• Task prompt
Retype the records word for word. Skip every image.
[[ Task inputs, beginning ]]
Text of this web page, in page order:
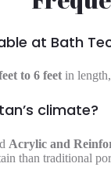
at Bath
to 6 feet in
climate?
Acrylic and
than traditional
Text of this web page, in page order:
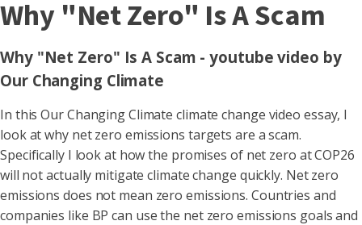
Why "Net Zero" Is A Scam
Why "Net Zero" Is A Scam - youtube video by
Our Changing Climate
In this Our Changing Climate climate change video essay, I
look at why net zero emissions targets are a scam.
Specifically I look at how the promises of net zero at COP26
will not actually mitigate climate change quickly. Net zero
emissions does not mean zero emissions. Countries and
companies like BP can use the net zero emissions goals and
[[ Task inputs, end ]]
• Answer area
Text of this web page, in page order:
at Bath
to 6 feet in
climate?
Acrylic and
than traditional
Text of this web page, in page order:
Why "Net Zero" Is A Scam
Why "Net Zero" Is A Scam - youtube video by
Our Changing Climate
In this Our Changing Climate climate change video essay, I
look at why net zero emissions targets are a scam.
Specifically I look at how the promises of net zero at COP26
will not actually mitigate climate change quickly. Net zero
emissions does not mean zero emissions. Countries and
companies like BP can use the net zero emissions goals and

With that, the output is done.